[Opening Available data section]

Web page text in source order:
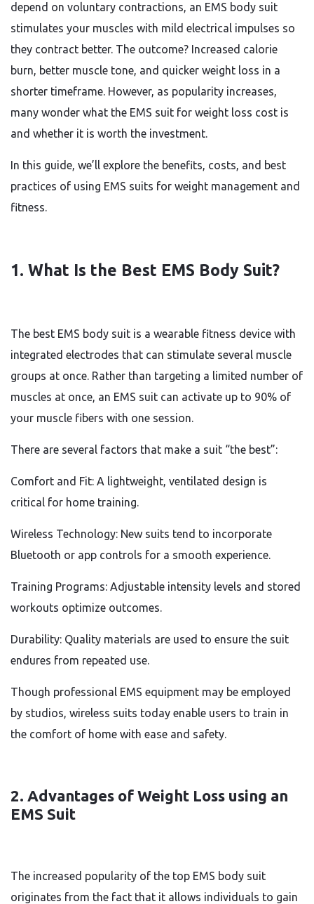
depend on voluntary contractions, an EMS body suit
stimulates your muscles with mild electrical impulses so
they contract better. The outcome? Increased calorie
burn, better muscle tone, and quicker weight loss in a
shorter timeframe. However, as popularity increases,
many wonder what the EMS suit for weight loss cost is
and whether it is worth the investment.
In this guide, we’ll explore the benefits, costs, and best
practices of using EMS suits for weight management and
fitness.
1. What Is the Best EMS Body Suit?
The best EMS body suit is a wearable fitness device with
integrated electrodes that can stimulate several muscle
groups at once. Rather than targeting a limited number of
muscles at once, an EMS suit can activate up to 90% of
your muscle fibers with one session.
There are several factors that make a suit “the best”:
Comfort and Fit: A lightweight, ventilated design is
critical for home training.
Wireless Technology: New suits tend to incorporate
Bluetooth or app controls for a smooth experience.
Training Programs: Adjustable intensity levels and stored
workouts optimize outcomes.
Durability: Quality materials are used to ensure the suit
endures from repeated use.
Though professional EMS equipment may be employed
by studios, wireless suits today enable users to train in
the comfort of home with ease and safety.
2. Advantages of Weight Loss using an
EMS Suit
The increased popularity of the top EMS body suit
originates from the fact that it allows individuals to gain
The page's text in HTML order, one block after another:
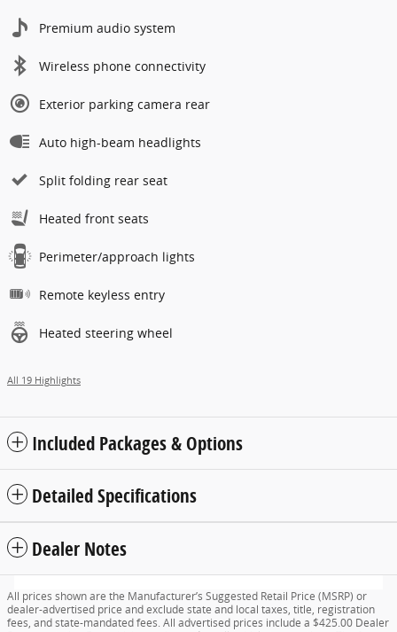
Premium audio system
Wireless phone connectivity
Exterior parking camera rear
Auto high-beam headlights
Split folding rear seat
Heated front seats
Perimeter/approach lights
Remote keyless entry
Heated steering wheel
All 19 Highlights
Included Packages & Options
Detailed Specifications
Dealer Notes
All prices shown are the Manufacturer’s Suggested Retail Price (MSRP) or
dealer-advertised price and exclude state and local taxes, title, registration
fees, and state-mandated fees. All advertised prices include a $425.00 Dealer
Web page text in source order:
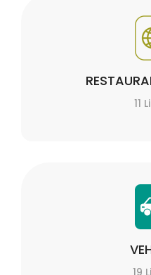
11
19
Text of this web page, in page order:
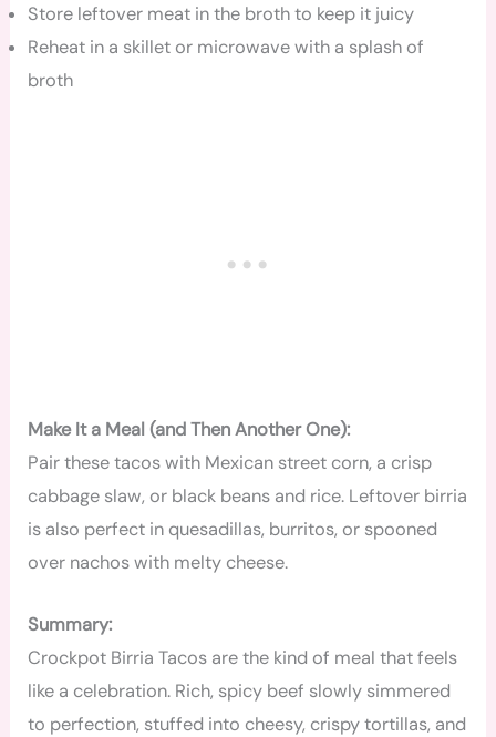
Store leftover meat in the broth to keep it juicy
Reheat in a skillet or microwave with a splash of
broth
Make It a Meal (and Then Another One):
Pair these tacos with Mexican street corn, a crisp
cabbage slaw, or black beans and rice. Leftover birria
is also perfect in quesadillas, burritos, or spooned
over nachos with melty cheese.
Summary:
Crockpot Birria Tacos are the kind of meal that feels
like a celebration. Rich, spicy beef slowly simmered
to perfection, stuffed into cheesy, crispy tortillas, and
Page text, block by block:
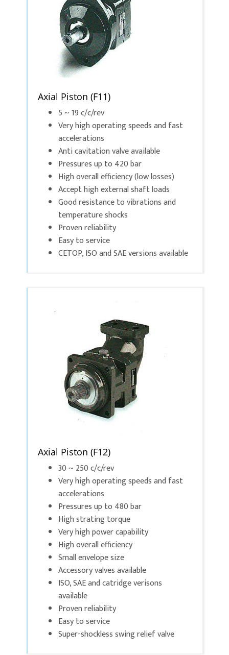
Axial Piston (F11)
5 ~ 19 c/c/rev
Very high operating speeds and fast
accelerations
Anti cavitation valve available
Pressures up to 420 bar
High overall efficiency (low losses)
Accept high external shaft loads
Good resistance to vibrations and
temperature shocks
Proven reliability
Easy to service
CETOP, ISO and SAE versions available
Axial Piston (F12)
30 ~ 250 c/c/rev
Very high operating speeds and fast
accelerations
Pressures up to 480 bar
High strating torque
Very high power capability
High overall efficiency
Small envelope size
Accessory valves available
ISO, SAE and catridge verisons
available
Proven reliability
Easy to service
Super-shockless swing relief valve
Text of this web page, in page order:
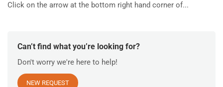
Click on the arrow at the bottom right hand corner of...
Can’t find what you’re looking for?
Don't worry we're here to help!
NEW REQUEST
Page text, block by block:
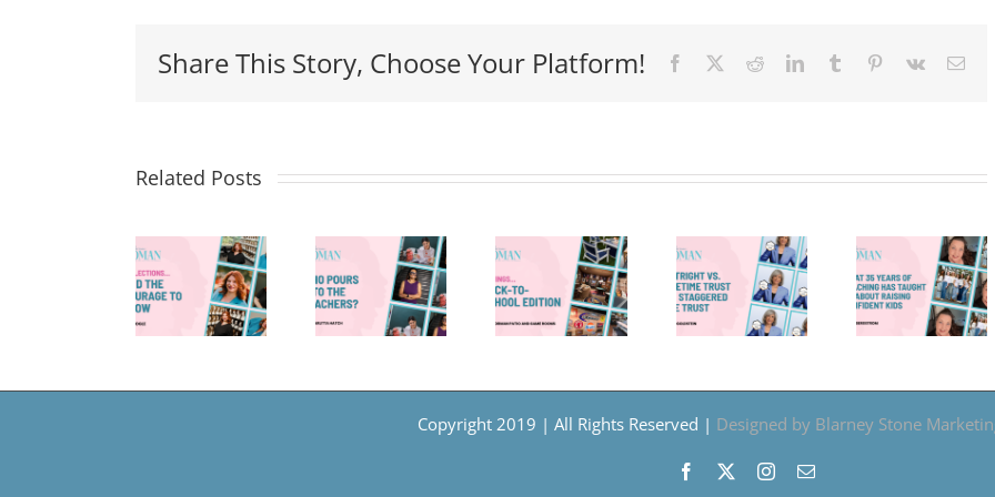
Share This Story, Choose Your Platform! Facebook RedditLinkedInTumblr Pinterest
Vk Email
Related Posts
Who
Pours
Into
Teachers?
Things
—Back-
to-
Edition
Outright
Lifetime
Trust
vs.
Age
Years
Teaching
Has
Taught
About
Confident
And
The
Grow
Copyright 2019 | All Rights Reserved | Designed by Blarney Stone
Facebook Instagram
Email
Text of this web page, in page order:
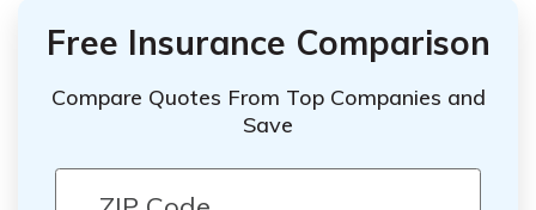
Free Insurance Comparison
Compare Quotes From Top Companies and
Save
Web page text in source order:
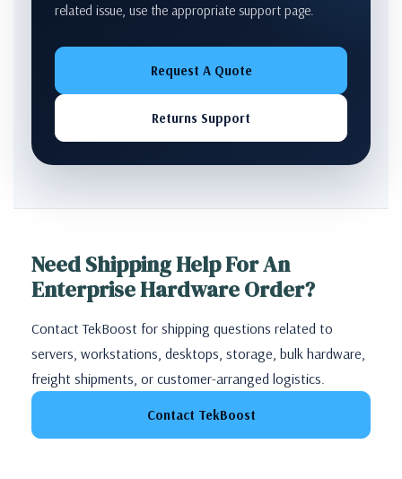
related issue, use the appropriate support page.
Request A Quote
Returns Support
Need Shipping Help For An
Enterprise Hardware Order?
Contact TekBoost for shipping questions related to
servers, workstations, desktops, storage, bulk hardware,
freight shipments, or customer-arranged logistics.
Contact TekBoost

[Closing Available data section]

### [Task objective]
In your copy, repeat each record exactly and include no pictures.

### [Solution]
Web page text in source order:
depend on voluntary contractions, an EMS body suit
stimulates your muscles with mild electrical impulses so
they contract better. The outcome? Increased calorie
burn, better muscle tone, and quicker weight loss in a
shorter timeframe. However, as popularity increases,
many wonder what the EMS suit for weight loss cost is
and whether it is worth the investment.
In this guide, we’ll explore the benefits, costs, and best
practices of using EMS suits for weight management and
fitness.
1. What Is the Best EMS Body Suit?
The best EMS body suit is a wearable fitness device with
integrated electrodes that can stimulate several muscle
groups at once. Rather than targeting a limited number of
muscles at once, an EMS suit can activate up to 90% of
your muscle fibers with one session.
There are several factors that make a suit “the best”:
Comfort and Fit: A lightweight, ventilated design is
critical for home training.
Wireless Technology: New suits tend to incorporate
Bluetooth or app controls for a smooth experience.
Training Programs: Adjustable intensity levels and stored
workouts optimize outcomes.
Durability: Quality materials are used to ensure the suit
endures from repeated use.
Though professional EMS equipment may be employed
by studios, wireless suits today enable users to train in
the comfort of home with ease and safety.
2. Advantages of Weight Loss using an
EMS Suit
The increased popularity of the top EMS body suit
originates from the fact that it allows individuals to gain
The page's text in HTML order, one block after another:
Premium audio system
Wireless phone connectivity
Exterior parking camera rear
Auto high-beam headlights
Split folding rear seat
Heated front seats
Perimeter/approach lights
Remote keyless entry
Heated steering wheel
All 19 Highlights
Included Packages & Options
Detailed Specifications
Dealer Notes
All prices shown are the Manufacturer’s Suggested Retail Price (MSRP) or
dealer-advertised price and exclude state and local taxes, title, registration
fees, and state-mandated fees. All advertised prices include a $425.00 Dealer
Web page text in source order:
11
19
Text of this web page, in page order:
Store leftover meat in the broth to keep it juicy
Reheat in a skillet or microwave with a splash of
broth
Make It a Meal (and Then Another One):
Pair these tacos with Mexican street corn, a crisp
cabbage slaw, or black beans and rice. Leftover birria
is also perfect in quesadillas, burritos, or spooned
over nachos with melty cheese.
Summary:
Crockpot Birria Tacos are the kind of meal that feels
like a celebration. Rich, spicy beef slowly simmered
to perfection, stuffed into cheesy, crispy tortillas, and
Page text, block by block:
Axial Piston (F11)
5 ~ 19 c/c/rev
Very high operating speeds and fast
accelerations
Anti cavitation valve available
Pressures up to 420 bar
High overall efficiency (low losses)
Accept high external shaft loads
Good resistance to vibrations and
temperature shocks
Proven reliability
Easy to service
CETOP, ISO and SAE versions available
Axial Piston (F12)
30 ~ 250 c/c/rev
Very high operating speeds and fast
accelerations
Pressures up to 480 bar
High strating torque
Very high power capability
High overall efficiency
Small envelope size
Accessory valves available
ISO, SAE and catridge verisons
available
Proven reliability
Easy to service
Super-shockless swing relief valve
Text of this web page, in page order:
Click on the arrow at the bottom right hand corner of...
Can’t find what you’re looking for?
Don't worry we're here to help!
NEW REQUEST
Page text, block by block:
Share This Story, Choose Your Platform! Facebook RedditLinkedInTumblr Pinterest
Vk Email
Related Posts
Who
Pours
Into
Teachers?
Things
—Back-
to-
Edition
Outright
Lifetime
Trust
vs.
Age
Years
Teaching
Has
Taught
About
Confident
And
The
Grow
Copyright 2019 | All Rights Reserved | Designed by Blarney Stone
Facebook Instagram
Email
Text of this web page, in page order:
Free Insurance Comparison
Compare Quotes From Top Companies and
Save
Web page text in source order:
related issue, use the appropriate support page.
Request A Quote
Returns Support
Need Shipping Help For An
Enterprise Hardware Order?
Contact TekBoost for shipping questions related to
servers, workstations, desktops, storage, bulk hardware,
freight shipments, or customer-arranged logistics.
Contact TekBoost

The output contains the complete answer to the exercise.